━━━━━ Dataset excerpts

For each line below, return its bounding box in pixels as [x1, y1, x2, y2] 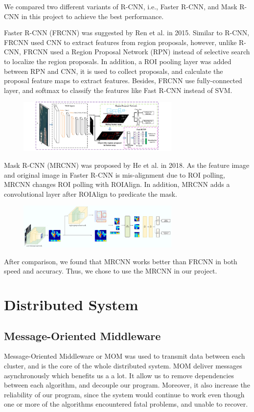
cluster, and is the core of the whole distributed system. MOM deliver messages [4, 360, 242, 370]
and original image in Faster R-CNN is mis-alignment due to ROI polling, [4, 169, 226, 180]
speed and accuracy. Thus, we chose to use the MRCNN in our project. [4, 266, 217, 276]
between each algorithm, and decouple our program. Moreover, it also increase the [4, 380, 250, 390]
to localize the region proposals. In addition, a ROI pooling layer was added [4, 56, 231, 66]
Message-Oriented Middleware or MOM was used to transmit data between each [4, 351, 245, 361]
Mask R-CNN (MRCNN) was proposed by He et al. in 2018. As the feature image [4, 160, 250, 170]
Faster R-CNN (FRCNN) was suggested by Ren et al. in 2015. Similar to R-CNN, [4, 27, 250, 38]
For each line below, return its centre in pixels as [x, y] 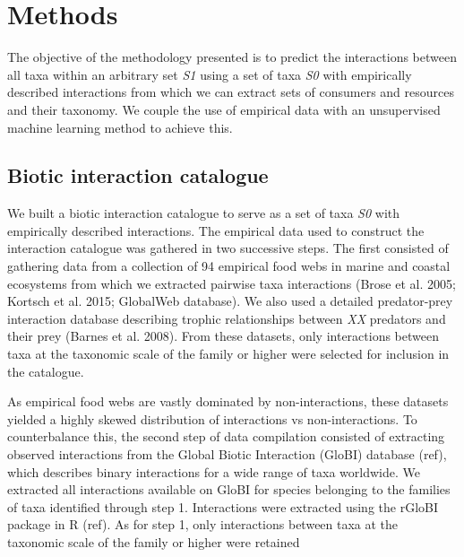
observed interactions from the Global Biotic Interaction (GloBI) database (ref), [227, 454]
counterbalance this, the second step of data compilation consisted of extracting [226, 436]
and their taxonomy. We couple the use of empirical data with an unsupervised [224, 109]
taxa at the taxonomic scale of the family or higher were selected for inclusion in [228, 354]
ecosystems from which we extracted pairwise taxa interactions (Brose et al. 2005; [232, 283]
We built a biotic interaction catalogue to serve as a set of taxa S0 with [204, 213]
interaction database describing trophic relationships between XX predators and [227, 318]
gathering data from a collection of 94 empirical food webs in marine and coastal [229, 266]
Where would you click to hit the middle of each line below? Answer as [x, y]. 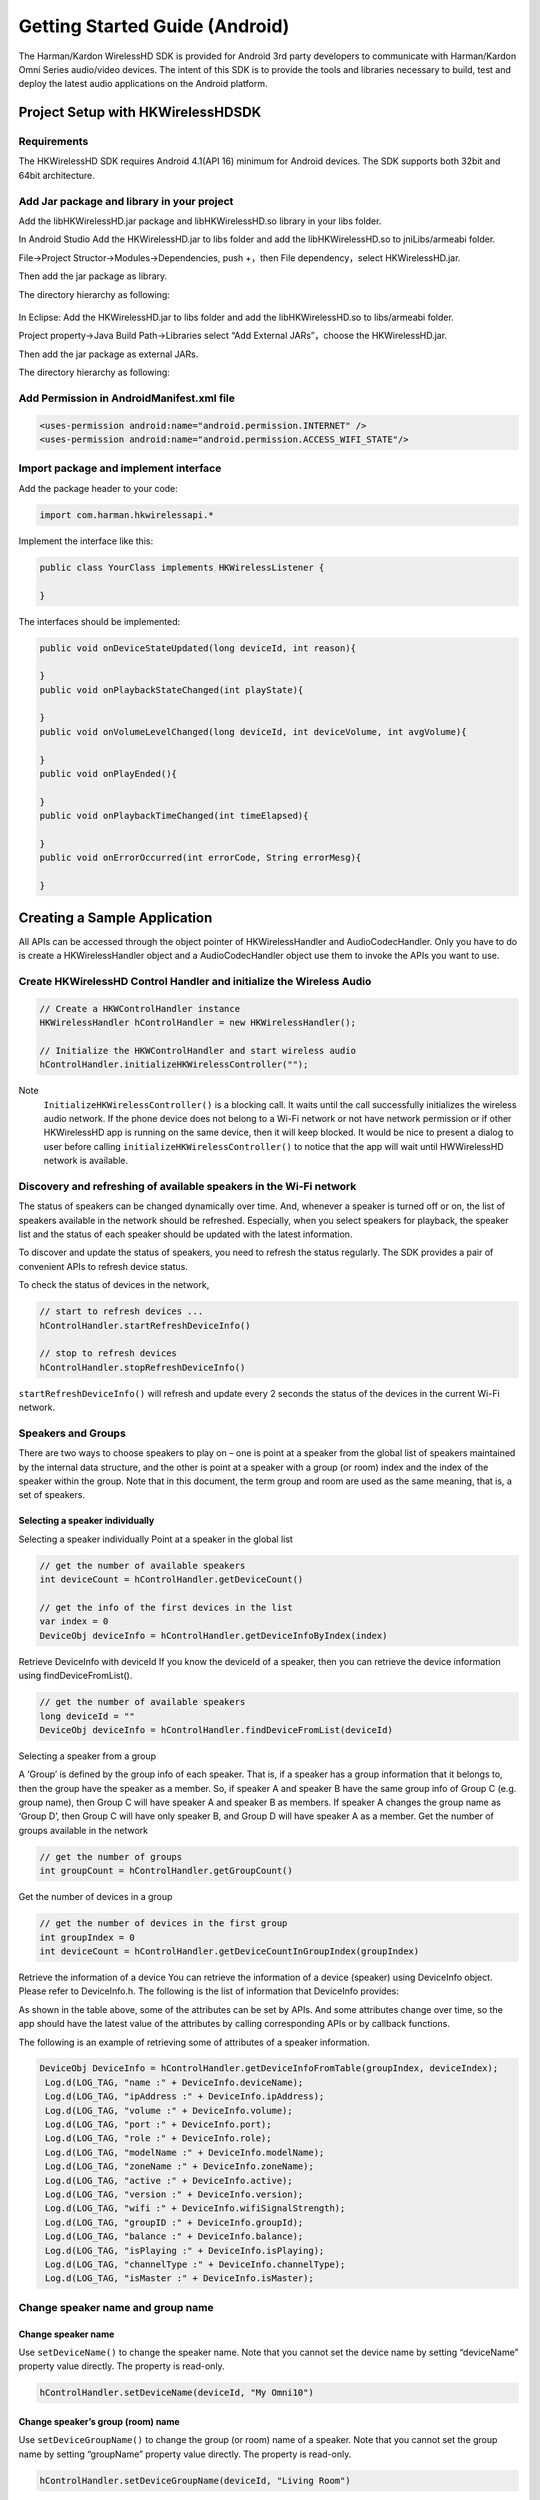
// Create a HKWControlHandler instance [139, 1008]
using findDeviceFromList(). [75, 1676]
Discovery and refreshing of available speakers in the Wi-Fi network [187, 1186]
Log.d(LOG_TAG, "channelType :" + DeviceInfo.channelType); [195, 2264]
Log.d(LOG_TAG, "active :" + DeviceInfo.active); [169, 2180]
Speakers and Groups [72, 1433]
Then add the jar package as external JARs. [108, 354]
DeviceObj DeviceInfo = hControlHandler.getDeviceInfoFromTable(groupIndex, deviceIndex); [269, 2068]
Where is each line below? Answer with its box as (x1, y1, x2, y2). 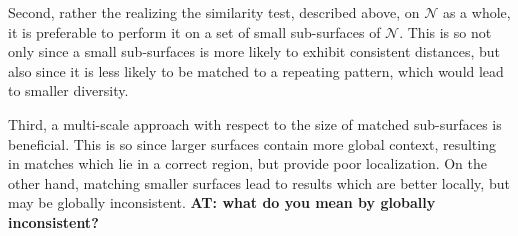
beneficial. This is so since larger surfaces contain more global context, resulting (8, 133, 496, 154)
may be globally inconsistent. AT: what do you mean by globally (8, 192, 436, 213)
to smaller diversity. (8, 80, 129, 101)
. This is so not (399, 21, 492, 42)
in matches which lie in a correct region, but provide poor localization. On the (8, 153, 488, 174)
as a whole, (442, 2, 511, 22)
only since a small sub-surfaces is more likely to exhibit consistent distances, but (8, 41, 500, 62)
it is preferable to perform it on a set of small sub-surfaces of (8, 21, 381, 42)
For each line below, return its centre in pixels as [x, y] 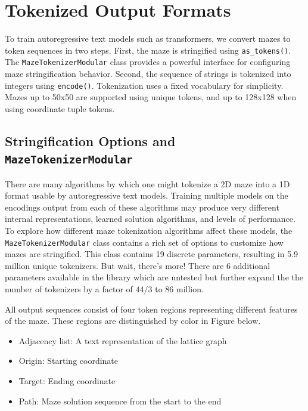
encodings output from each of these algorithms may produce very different [142, 207]
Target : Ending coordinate [67, 381]
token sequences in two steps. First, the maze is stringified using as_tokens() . [148, 50]
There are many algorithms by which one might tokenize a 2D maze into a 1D [147, 183]
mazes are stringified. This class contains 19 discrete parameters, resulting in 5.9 [152, 254]
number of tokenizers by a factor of [69, 289]
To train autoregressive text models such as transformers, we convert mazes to [148, 38]
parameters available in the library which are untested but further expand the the [154, 277]
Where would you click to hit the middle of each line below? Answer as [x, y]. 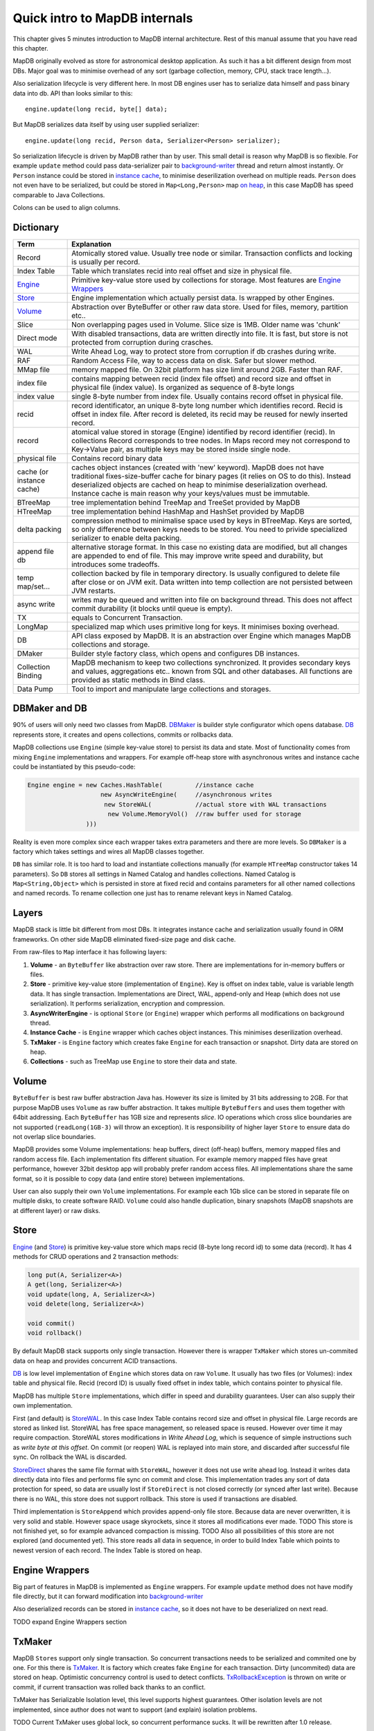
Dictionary [36, 227]
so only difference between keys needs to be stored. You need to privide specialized [210, 529]
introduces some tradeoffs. [116, 564]
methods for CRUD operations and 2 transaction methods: [96, 1256]
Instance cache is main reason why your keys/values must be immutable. [191, 493]
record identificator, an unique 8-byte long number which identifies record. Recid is [207, 405]
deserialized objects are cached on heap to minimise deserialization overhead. [200, 485]
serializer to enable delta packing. [127, 538]
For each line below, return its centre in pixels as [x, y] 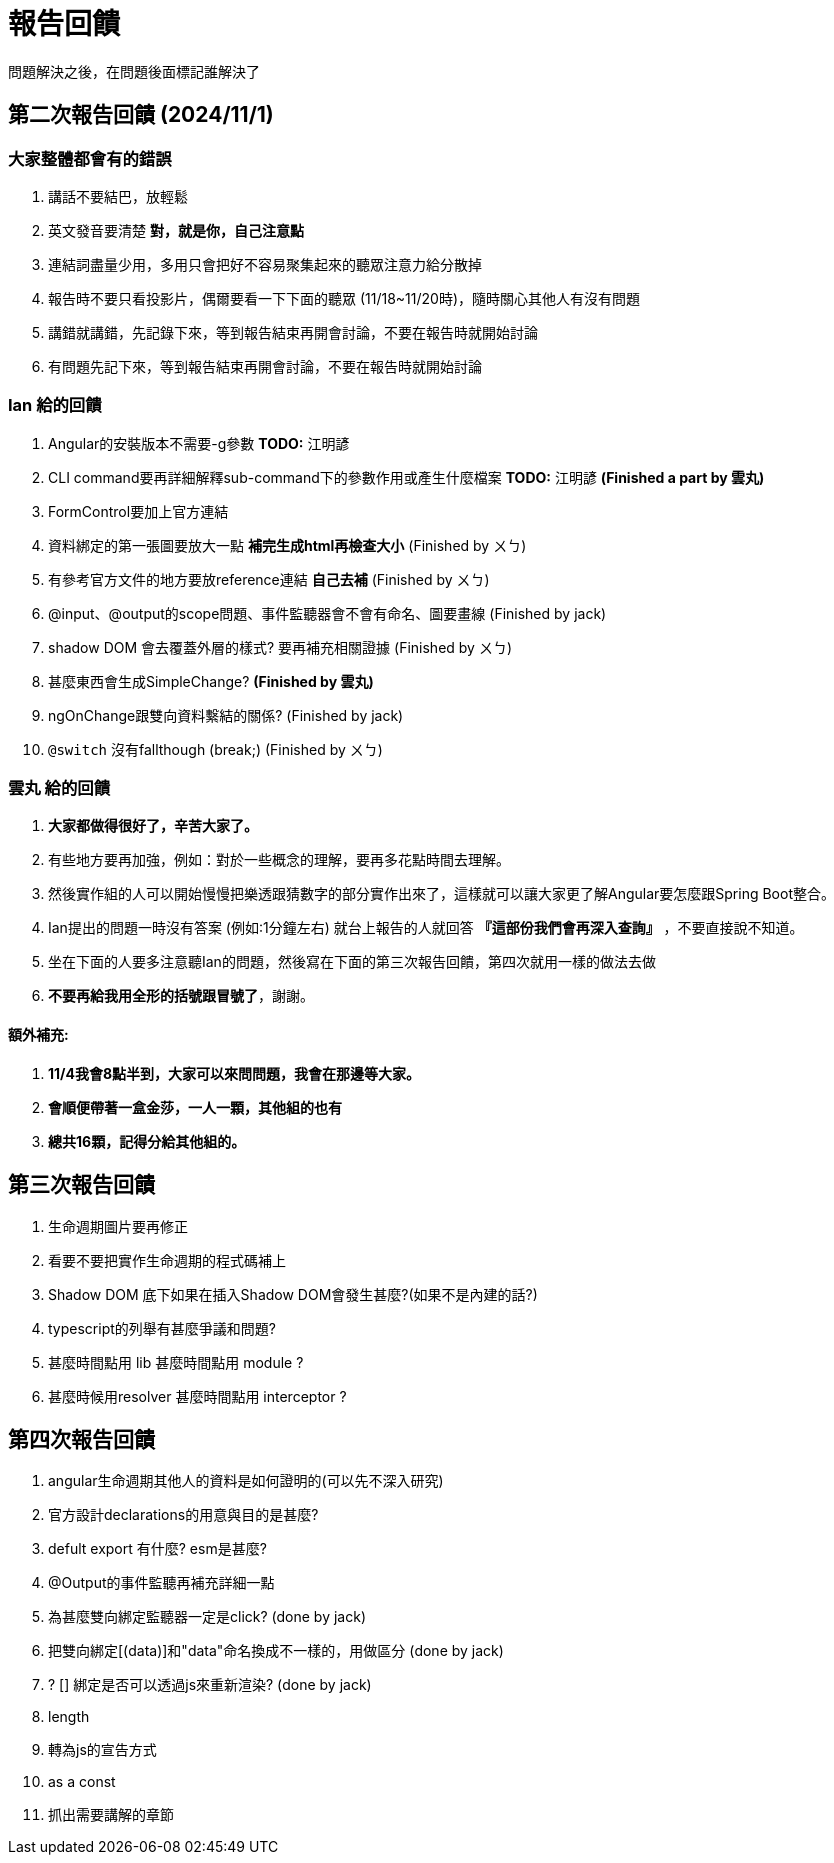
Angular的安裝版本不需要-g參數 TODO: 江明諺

━━━━━━━━━━

What you should do:
Reproduce the material word for word, minus the images.

Answer box:
For each line below, return its bounding box in pixels as [x1, y1, x2, y2] 
cluster, and is the core of the whole distributed system. MOM deliver messages [4, 360, 242, 370]
and original image in Faster R-CNN is mis-alignment due to ROI polling, [4, 169, 226, 180]
speed and accuracy. Thus, we chose to use the MRCNN in our project. [4, 266, 217, 276]
between each algorithm, and decouple our program. Moreover, it also increase the [4, 380, 250, 390]
to localize the region proposals. In addition, a ROI pooling layer was added [4, 56, 231, 66]
Message-Oriented Middleware or MOM was used to transmit data between each [4, 351, 245, 361]
Mask R-CNN (MRCNN) was proposed by He et al. in 2018. As the feature image [4, 160, 250, 170]
Faster R-CNN (FRCNN) was suggested by Ren et al. in 2015. Similar to R-CNN, [4, 27, 250, 38]
For each line below, return its centre in pixels as [x, y] 
observed interactions from the Global Biotic Interaction (GloBI) database (ref), [227, 454]
counterbalance this, the second step of data compilation consisted of extracting [226, 436]
and their taxonomy. We couple the use of empirical data with an unsupervised [224, 109]
taxa at the taxonomic scale of the family or higher were selected for inclusion in [228, 354]
ecosystems from which we extracted pairwise taxa interactions (Brose et al. 2005; [232, 283]
We built a biotic interaction catalogue to serve as a set of taxa S0 with [204, 213]
interaction database describing trophic relationships between XX predators and [227, 318]
gathering data from a collection of 94 empirical food webs in marine and coastal [229, 266]
Where would you click to hit the middle of each line below? Answer as [x, y]. 
// Create a HKWControlHandler instance [139, 1008]
using findDeviceFromList(). [75, 1676]
Discovery and refreshing of available speakers in the Wi-Fi network [187, 1186]
Log.d(LOG_TAG, "channelType :" + DeviceInfo.channelType); [195, 2264]
Log.d(LOG_TAG, "active :" + DeviceInfo.active); [169, 2180]
Speakers and Groups [72, 1433]
Then add the jar package as external JARs. [108, 354]
DeviceObj DeviceInfo = hControlHandler.getDeviceInfoFromTable(groupIndex, deviceIndex); [269, 2068]
Where is each line below? Answer with its box as (x1, y1, x2, y2). 
beneficial. This is so since larger surfaces contain more global context, resulting (8, 133, 496, 154)
may be globally inconsistent. AT: what do you mean by globally (8, 192, 436, 213)
to smaller diversity. (8, 80, 129, 101)
. This is so not (399, 21, 492, 42)
in matches which lie in a correct region, but provide poor localization. On the (8, 153, 488, 174)
as a whole, (442, 2, 511, 22)
only since a small sub-surfaces is more likely to exhibit consistent distances, but (8, 41, 500, 62)
it is preferable to perform it on a set of small sub-surfaces of (8, 21, 381, 42)
For each line below, return its centre in pixels as [x, y] 
encodings output from each of these algorithms may produce very different [142, 207]
Target : Ending coordinate [67, 381]
token sequences in two steps. First, the maze is stringified using as_tokens() . [148, 50]
There are many algorithms by which one might tokenize a 2D maze into a 1D [147, 183]
mazes are stringified. This class contains 19 discrete parameters, resulting in 5.9 [152, 254]
number of tokenizers by a factor of [69, 289]
To train autoregressive text models such as transformers, we convert mazes to [148, 38]
parameters available in the library which are untested but further expand the the [154, 277]
Where would you click to hit the middle of each line below? Answer as [x, y]. 
Dictionary [36, 227]
so only difference between keys needs to be stored. You need to privide specialized [210, 529]
introduces some tradeoffs. [116, 564]
methods for CRUD operations and 2 transaction methods: [96, 1256]
Instance cache is main reason why your keys/values must be immutable. [191, 493]
record identificator, an unique 8-byte long number which identifies record. Recid is [207, 405]
deserialized objects are cached on heap to minimise deserialization overhead. [200, 485]
serializer to enable delta packing. [127, 538]
For each line below, return its centre in pixels as [x, y] 
Angular的安裝版本不需要-g參數 TODO: 江明諺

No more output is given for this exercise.